*** Begin section ***

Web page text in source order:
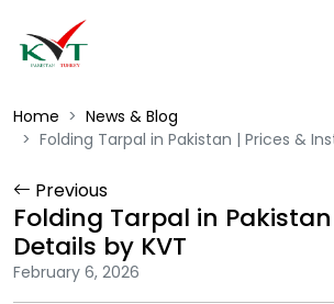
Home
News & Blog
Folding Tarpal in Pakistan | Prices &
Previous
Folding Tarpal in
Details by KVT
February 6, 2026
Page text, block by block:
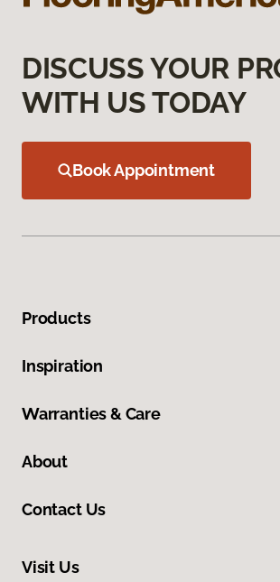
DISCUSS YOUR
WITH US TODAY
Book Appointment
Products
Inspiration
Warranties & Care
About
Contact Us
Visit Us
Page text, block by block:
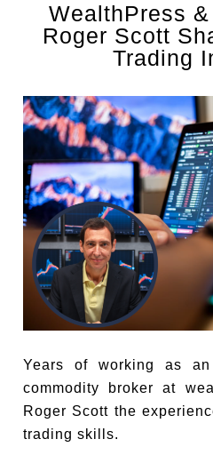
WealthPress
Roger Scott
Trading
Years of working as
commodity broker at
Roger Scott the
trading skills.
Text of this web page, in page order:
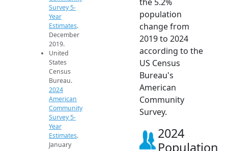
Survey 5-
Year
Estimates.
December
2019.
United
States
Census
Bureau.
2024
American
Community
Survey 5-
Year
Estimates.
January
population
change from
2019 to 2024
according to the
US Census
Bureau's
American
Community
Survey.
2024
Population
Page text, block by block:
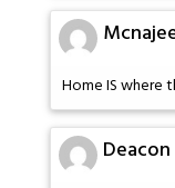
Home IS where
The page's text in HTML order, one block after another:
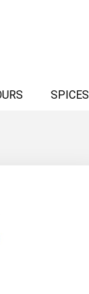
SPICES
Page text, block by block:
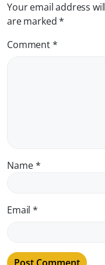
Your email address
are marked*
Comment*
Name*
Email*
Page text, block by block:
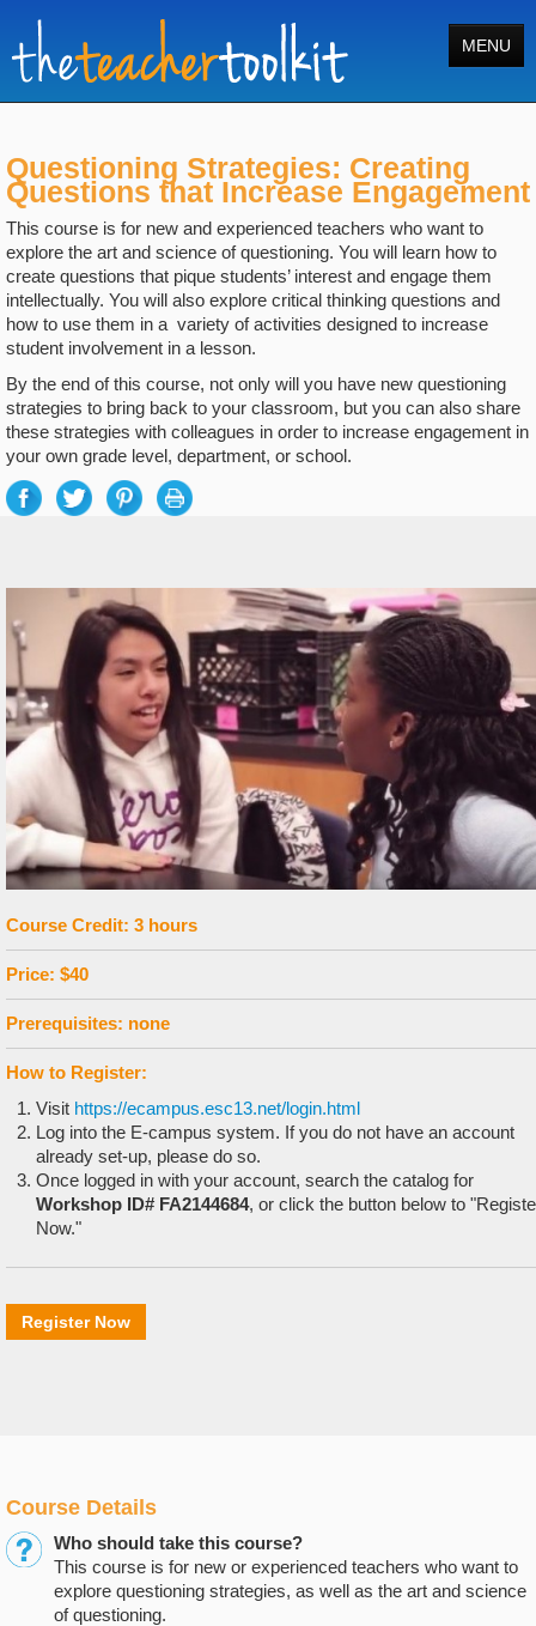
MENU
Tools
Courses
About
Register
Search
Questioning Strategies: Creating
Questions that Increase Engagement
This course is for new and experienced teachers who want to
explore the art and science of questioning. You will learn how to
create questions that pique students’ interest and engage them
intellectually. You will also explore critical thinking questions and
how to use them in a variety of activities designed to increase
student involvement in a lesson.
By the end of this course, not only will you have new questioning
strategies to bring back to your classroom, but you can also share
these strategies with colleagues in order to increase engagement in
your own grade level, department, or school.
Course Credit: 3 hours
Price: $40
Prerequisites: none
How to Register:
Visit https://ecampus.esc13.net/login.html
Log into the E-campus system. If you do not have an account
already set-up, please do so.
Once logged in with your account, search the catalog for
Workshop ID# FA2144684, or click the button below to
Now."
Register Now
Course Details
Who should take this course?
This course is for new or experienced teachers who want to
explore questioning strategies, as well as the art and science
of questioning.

*** End section ***

Please print the listing above again word for word, without its pictures.

Web page text in source order:
Home
News & Blog
Folding Tarpal in Pakistan | Prices &
Previous
Folding Tarpal in
Details by KVT
February 6, 2026
Page text, block by block:
DISCUSS YOUR
WITH US TODAY
Book Appointment
Products
Inspiration
Warranties & Care
About
Contact Us
Visit Us
Page text, block by block:
WealthPress
Roger Scott
Trading
Years of working as
commodity broker at
Roger Scott the
trading skills.
Text of this web page, in page order:
Survey 5-
Year
Estimates.
December
2019.
United
States
Census
Bureau.
2024
American
Community
Survey 5-
Year
Estimates.
January
population
change from
2019 to 2024
according to the
US Census
Bureau's
American
Community
Survey.
2024
Population
Page text, block by block:
Home IS where
The page's text in HTML order, one block after another:
SPICES
Page text, block by block:
Your email address
are marked*
Comment*
Name*
Email*
Page text, block by block:
MENU
Tools
Courses
About
Register
Search
Questioning Strategies: Creating
Questions that Increase Engagement
This course is for new and experienced teachers who want to
explore the art and science of questioning. You will learn how to
create questions that pique students’ interest and engage them
intellectually. You will also explore critical thinking questions and
how to use them in a variety of activities designed to increase
student involvement in a lesson.
By the end of this course, not only will you have new questioning
strategies to bring back to your classroom, but you can also share
these strategies with colleagues in order to increase engagement in
your own grade level, department, or school.
Course Credit: 3 hours
Price: $40
Prerequisites: none
How to Register:
Visit https://ecampus.esc13.net/login.html
Log into the E-campus system. If you do not have an account
already set-up, please do so.
Once logged in with your account, search the catalog for
Workshop ID# FA2144684, or click the button below to
Now."
Register Now
Course Details
Who should take this course?
This course is for new or experienced teachers who want to
explore questioning strategies, as well as the art and science
of questioning.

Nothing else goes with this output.